----- Source data

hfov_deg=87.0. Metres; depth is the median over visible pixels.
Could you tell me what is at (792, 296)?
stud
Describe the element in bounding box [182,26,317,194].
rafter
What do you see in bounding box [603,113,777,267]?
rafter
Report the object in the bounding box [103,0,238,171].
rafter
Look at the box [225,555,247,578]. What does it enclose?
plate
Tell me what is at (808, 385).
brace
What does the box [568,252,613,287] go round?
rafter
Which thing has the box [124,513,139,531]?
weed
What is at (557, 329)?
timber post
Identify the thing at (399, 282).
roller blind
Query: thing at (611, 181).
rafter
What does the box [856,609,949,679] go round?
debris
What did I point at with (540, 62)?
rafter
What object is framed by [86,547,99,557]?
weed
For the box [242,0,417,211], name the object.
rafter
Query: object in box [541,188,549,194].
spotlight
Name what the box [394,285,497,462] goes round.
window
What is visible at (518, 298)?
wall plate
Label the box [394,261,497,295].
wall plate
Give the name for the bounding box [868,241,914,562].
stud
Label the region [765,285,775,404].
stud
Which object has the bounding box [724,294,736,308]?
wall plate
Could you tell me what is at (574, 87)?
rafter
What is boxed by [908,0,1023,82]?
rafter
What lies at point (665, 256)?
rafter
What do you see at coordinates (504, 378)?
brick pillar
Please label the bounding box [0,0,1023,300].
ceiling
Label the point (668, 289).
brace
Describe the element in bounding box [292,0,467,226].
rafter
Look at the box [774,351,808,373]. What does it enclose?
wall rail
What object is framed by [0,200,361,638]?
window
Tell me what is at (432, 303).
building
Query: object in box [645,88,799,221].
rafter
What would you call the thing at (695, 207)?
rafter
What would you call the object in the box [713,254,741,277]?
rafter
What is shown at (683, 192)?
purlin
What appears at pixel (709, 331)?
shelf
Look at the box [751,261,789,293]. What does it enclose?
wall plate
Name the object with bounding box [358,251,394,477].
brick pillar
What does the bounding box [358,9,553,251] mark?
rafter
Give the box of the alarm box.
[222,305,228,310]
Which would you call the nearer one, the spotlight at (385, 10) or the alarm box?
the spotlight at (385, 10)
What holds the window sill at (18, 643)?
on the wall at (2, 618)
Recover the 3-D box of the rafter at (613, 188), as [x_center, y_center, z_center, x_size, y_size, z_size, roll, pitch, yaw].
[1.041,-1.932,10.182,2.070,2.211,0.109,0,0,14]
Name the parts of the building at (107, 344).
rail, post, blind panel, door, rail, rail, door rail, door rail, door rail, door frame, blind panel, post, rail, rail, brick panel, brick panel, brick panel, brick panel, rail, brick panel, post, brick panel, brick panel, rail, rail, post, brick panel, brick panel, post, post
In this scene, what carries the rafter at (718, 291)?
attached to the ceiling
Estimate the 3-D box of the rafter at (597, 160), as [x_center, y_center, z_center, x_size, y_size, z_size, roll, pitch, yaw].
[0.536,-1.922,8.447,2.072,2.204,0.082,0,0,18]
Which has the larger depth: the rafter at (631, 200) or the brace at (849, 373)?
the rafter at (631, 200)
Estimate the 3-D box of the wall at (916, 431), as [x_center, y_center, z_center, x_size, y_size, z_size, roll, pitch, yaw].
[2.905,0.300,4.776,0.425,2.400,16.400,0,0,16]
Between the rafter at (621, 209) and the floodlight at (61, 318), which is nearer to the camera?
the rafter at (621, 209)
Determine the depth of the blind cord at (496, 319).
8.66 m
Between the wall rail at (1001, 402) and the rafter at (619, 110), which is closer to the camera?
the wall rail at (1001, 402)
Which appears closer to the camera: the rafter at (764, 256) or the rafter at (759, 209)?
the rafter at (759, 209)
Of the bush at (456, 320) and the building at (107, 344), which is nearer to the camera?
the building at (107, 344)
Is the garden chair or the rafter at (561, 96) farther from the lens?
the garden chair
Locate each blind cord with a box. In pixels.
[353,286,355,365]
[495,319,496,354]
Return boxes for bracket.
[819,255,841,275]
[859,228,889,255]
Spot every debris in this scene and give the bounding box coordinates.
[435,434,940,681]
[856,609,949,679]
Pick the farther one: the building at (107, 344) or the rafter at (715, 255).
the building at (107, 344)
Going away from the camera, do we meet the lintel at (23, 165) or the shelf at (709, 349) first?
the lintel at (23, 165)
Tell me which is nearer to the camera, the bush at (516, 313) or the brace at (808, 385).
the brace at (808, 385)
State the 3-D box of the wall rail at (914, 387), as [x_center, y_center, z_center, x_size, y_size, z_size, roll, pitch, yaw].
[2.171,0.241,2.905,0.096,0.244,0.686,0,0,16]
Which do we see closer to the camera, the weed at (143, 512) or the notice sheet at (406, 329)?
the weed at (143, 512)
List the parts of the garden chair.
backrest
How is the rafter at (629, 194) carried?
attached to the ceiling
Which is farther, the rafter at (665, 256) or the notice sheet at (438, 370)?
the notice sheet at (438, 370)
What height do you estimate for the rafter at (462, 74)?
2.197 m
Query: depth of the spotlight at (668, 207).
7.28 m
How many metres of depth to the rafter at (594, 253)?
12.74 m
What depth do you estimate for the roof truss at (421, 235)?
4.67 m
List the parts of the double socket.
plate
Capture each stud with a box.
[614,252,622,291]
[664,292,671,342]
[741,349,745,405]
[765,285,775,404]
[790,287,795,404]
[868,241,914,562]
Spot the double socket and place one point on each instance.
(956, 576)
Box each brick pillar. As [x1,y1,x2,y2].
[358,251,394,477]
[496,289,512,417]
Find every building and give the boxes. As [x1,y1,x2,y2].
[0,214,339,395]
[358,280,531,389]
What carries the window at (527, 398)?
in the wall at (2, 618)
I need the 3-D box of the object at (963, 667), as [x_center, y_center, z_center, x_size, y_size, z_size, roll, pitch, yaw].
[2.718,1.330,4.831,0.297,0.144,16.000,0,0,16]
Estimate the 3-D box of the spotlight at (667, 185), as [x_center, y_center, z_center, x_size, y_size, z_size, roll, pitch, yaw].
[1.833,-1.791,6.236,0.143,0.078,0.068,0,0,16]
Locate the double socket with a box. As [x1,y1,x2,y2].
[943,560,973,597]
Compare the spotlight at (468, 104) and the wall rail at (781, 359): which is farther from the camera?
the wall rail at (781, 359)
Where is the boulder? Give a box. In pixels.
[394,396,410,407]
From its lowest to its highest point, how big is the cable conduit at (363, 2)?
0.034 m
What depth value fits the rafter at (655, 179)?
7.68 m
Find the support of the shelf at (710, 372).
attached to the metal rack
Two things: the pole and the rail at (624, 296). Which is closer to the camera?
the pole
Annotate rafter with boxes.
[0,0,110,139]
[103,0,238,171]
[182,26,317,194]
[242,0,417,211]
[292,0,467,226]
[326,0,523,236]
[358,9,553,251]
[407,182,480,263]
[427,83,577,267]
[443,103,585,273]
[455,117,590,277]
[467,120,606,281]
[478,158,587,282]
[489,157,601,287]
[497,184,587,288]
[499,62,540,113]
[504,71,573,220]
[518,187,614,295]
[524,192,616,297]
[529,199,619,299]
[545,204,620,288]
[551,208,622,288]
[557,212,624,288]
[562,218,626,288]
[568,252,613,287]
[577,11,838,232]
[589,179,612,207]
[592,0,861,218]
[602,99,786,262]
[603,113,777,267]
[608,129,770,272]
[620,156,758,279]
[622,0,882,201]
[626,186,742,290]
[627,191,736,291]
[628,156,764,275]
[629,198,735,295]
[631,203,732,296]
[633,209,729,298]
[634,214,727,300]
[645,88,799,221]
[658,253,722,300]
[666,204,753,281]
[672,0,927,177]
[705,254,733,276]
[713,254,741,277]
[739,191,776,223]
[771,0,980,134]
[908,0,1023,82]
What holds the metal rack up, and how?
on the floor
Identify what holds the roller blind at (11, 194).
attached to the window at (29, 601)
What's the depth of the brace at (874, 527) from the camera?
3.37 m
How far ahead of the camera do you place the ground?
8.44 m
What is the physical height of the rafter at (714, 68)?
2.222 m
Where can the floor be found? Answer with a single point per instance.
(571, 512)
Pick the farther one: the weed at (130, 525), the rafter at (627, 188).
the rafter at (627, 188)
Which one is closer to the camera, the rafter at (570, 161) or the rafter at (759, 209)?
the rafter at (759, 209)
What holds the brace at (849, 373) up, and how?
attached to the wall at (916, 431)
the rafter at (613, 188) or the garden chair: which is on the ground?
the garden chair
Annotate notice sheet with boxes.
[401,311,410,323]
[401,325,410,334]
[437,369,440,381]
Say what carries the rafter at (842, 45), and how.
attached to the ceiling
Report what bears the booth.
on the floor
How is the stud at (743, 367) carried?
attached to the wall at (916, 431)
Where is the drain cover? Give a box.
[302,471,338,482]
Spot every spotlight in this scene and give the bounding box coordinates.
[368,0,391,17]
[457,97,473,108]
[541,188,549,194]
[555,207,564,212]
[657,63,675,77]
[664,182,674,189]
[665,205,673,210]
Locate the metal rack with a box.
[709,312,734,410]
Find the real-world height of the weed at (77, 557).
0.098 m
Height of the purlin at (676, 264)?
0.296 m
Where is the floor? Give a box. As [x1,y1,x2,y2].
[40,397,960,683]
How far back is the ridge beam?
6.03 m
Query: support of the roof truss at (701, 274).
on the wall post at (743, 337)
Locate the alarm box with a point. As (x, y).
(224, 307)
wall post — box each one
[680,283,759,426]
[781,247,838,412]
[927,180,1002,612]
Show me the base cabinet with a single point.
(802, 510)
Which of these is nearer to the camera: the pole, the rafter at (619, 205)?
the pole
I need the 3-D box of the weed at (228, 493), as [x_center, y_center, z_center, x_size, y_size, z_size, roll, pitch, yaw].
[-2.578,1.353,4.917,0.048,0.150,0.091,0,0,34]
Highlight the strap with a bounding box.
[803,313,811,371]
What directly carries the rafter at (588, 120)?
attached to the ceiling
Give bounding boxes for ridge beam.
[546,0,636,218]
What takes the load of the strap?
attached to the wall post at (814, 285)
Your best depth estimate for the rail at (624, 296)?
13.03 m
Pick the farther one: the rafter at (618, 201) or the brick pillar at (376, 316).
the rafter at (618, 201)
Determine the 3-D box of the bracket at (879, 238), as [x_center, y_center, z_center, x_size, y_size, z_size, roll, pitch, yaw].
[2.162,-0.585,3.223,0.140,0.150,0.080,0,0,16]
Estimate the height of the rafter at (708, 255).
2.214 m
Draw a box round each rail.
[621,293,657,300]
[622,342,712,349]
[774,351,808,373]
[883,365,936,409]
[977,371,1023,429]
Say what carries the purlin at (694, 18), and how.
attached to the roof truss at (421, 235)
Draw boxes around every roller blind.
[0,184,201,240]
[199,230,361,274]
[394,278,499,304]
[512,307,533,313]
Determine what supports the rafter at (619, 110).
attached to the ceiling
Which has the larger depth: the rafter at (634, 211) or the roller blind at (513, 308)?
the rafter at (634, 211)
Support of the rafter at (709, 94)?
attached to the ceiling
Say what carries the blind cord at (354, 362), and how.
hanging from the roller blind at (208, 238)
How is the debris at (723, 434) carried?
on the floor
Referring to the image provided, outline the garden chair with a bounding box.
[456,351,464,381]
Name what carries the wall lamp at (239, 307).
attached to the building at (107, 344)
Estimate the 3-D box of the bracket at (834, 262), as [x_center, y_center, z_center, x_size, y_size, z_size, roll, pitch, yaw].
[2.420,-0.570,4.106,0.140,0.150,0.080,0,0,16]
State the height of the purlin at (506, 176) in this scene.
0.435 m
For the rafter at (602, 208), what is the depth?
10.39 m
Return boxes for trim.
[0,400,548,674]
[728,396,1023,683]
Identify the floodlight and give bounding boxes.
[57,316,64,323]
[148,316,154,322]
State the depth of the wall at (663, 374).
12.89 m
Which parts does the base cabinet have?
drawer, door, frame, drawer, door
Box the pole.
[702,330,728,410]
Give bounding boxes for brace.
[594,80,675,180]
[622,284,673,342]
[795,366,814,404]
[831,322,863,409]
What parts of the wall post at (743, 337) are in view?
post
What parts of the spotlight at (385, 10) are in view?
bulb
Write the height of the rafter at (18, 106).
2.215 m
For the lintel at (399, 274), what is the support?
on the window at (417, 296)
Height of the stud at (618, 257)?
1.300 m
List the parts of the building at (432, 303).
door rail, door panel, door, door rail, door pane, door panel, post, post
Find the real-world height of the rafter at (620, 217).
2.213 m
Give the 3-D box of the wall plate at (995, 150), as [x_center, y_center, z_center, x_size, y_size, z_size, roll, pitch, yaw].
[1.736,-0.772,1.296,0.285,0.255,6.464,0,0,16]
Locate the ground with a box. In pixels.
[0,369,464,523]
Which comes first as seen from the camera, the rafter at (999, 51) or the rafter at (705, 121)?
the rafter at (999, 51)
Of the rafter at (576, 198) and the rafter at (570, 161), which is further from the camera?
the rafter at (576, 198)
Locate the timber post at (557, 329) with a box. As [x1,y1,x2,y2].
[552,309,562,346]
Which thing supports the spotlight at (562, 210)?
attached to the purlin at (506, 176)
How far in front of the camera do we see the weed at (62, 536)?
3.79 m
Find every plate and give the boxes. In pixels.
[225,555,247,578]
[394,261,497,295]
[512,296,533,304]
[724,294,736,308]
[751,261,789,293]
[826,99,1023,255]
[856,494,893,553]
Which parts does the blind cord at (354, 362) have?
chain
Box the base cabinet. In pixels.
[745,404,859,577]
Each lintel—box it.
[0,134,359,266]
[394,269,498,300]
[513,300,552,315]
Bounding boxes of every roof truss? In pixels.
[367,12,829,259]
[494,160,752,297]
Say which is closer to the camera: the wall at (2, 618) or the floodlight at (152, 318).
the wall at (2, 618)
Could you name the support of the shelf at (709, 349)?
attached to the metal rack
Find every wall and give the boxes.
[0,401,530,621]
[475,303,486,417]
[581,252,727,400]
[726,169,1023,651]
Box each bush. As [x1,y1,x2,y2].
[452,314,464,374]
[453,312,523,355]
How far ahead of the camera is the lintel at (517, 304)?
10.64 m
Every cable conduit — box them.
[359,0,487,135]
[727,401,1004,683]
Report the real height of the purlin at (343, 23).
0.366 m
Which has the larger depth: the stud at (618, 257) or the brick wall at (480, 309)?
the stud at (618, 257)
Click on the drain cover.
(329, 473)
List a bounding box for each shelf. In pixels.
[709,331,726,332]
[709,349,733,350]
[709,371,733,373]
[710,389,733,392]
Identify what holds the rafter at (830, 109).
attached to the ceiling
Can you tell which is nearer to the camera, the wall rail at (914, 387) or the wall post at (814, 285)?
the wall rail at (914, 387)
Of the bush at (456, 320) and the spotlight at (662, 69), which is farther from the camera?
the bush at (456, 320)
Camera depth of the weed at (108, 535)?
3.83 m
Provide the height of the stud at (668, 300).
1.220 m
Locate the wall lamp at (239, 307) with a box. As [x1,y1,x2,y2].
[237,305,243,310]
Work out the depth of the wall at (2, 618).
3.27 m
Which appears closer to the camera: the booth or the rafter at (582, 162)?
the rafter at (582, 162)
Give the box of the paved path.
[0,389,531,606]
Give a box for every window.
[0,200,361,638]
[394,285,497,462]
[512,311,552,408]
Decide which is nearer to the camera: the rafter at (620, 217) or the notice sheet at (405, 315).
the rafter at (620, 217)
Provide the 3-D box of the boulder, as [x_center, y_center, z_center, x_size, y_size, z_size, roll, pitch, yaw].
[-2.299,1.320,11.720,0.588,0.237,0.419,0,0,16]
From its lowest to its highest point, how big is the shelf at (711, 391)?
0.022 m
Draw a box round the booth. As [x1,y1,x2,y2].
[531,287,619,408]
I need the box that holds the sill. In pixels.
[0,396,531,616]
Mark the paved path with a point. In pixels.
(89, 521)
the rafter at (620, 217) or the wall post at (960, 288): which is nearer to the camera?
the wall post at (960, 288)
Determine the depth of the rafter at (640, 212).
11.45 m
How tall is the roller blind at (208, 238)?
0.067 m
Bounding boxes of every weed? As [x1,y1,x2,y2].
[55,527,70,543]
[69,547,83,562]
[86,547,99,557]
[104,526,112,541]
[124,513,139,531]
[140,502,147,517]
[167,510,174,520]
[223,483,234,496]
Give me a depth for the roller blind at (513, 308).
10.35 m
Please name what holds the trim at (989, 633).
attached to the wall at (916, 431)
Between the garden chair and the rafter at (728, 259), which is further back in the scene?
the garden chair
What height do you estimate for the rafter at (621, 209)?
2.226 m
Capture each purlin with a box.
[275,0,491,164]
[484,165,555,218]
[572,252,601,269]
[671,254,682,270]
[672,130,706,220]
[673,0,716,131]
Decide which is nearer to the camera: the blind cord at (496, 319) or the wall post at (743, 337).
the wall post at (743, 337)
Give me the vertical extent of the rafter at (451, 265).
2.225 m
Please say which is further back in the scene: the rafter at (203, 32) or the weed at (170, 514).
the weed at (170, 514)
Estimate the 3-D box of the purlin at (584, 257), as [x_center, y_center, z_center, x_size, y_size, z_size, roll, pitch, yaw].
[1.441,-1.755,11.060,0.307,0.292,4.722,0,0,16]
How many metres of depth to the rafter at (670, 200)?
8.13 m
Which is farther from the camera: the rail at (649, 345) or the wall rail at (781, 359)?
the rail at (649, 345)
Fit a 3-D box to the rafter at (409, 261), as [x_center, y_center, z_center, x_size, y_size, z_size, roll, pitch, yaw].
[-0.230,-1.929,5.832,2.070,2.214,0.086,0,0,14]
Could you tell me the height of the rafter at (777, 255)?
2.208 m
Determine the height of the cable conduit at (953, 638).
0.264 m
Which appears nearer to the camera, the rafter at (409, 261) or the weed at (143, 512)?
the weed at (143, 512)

----------

Take the line containing "Which appears nearer" and every line after it up to the last line of the listing, and output them exactly, with nothing else.

— Exercise output —
Which appears nearer to the camera, the rafter at (409, 261) or the weed at (143, 512)?
the weed at (143, 512)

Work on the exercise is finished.